(Data listing)

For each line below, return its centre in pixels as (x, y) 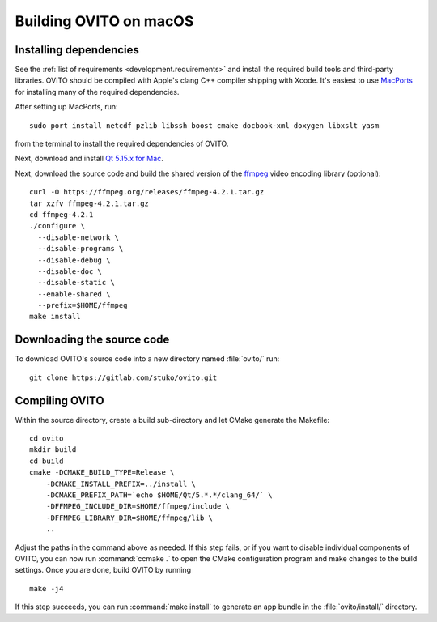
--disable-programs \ (81, 249)
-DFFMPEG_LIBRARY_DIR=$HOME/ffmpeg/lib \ (129, 518)
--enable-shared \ (74, 294)
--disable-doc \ (70, 271)
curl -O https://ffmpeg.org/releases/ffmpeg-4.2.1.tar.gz (147, 192)
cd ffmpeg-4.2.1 (62, 214)
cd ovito (47, 439)
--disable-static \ (76, 283)
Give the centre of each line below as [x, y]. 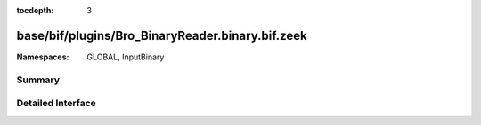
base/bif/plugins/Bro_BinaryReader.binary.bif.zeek [162, 35]
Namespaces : [43, 57]
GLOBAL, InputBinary [126, 57]
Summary [38, 80]
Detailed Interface [57, 104]
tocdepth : [35, 10]
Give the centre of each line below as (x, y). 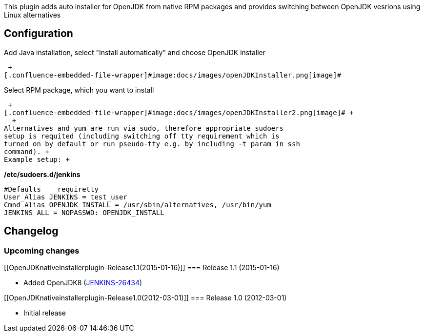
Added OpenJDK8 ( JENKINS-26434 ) (83, 283)
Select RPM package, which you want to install (79, 90)
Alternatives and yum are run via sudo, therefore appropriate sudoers (144, 128)
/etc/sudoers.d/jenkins (42, 174)
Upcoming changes (42, 250)
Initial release (45, 313)
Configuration (39, 34)
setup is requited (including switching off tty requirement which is (142, 136)

(End Data listing)

◆ Work task
Within the data, tally each line containing the string "which". Answer with the number by itself.

◆ Answer box
2